What is expected ->
Exact reproduction of all the data is required, with pictures excluded.

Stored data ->
::::::
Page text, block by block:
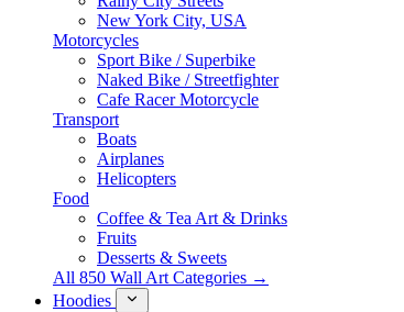
New York City, USA
Motorcycles
Sport Bike / Superbike
Naked Bike / Streetfighter
Cafe Racer Motorcycle
Transport
Boats
Airplanes
Helicopters
Food
Coffee & Tea Art & Drinks
Fruits
Desserts & Sweets
All 850 Wall Art Categories →
Hoodies
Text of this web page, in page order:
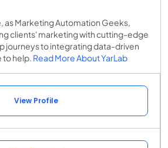
as Marketing Automation Geeks,
clients' marketing with cutting-edge
journeys to integrating data-driven
to help. Read More About YarLab
View Profile
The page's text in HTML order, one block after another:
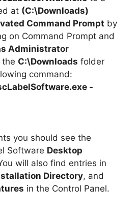
at (C:\Downloads)
Command Prompt by
on Command Prompt and
Administrator
C:\Downloads folder
command:
-
you should see the
Software Desktop
will also find entries in
Directory, and
in the Control Panel.
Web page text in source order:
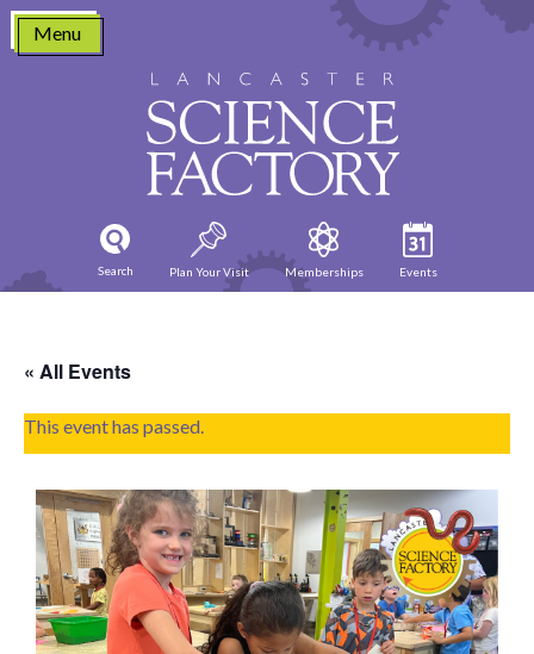
Skip
content
Menu
Search Plan Your Visit Memberships Events
« All Events
This event has passed.
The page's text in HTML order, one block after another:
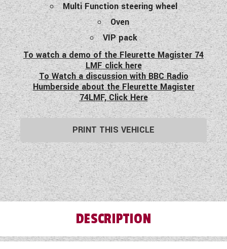
Multi Function steering wheel
Oven
VIP pack
To watch a demo of the Fleurette Magister 74
LMF click here
To Watch a discussion with BBC Radio
Humberside about the Fleurette Magister
74LMF, Click Here
PRINT THIS VEHICLE
DESCRIPTION
::::::
Output of the task ->
Page text, block by block:
New York City, USA
Motorcycles
Sport Bike / Superbike
Naked Bike / Streetfighter
Cafe Racer Motorcycle
Transport
Boats
Airplanes
Helicopters
Food
Coffee & Tea Art & Drinks
Fruits
Desserts & Sweets
All 850 Wall Art Categories →
Hoodies
Text of this web page, in page order:
as Marketing Automation Geeks,
clients' marketing with cutting-edge
journeys to integrating data-driven
to help. Read More About YarLab
View Profile
The page's text in HTML order, one block after another:
at (C:\Downloads)
Command Prompt by
on Command Prompt and
Administrator
C:\Downloads folder
command:
-
you should see the
Software Desktop
will also find entries in
Directory, and
in the Control Panel.
Web page text in source order:
Skip
content
Menu
Search Plan Your Visit Memberships Events
« All Events
This event has passed.
The page's text in HTML order, one block after another:
Multi Function steering wheel
Oven
VIP pack
To watch a demo of the Fleurette Magister 74
LMF click here
To Watch a discussion with BBC Radio
Humberside about the Fleurette Magister
74LMF, Click Here
PRINT THIS VEHICLE
DESCRIPTION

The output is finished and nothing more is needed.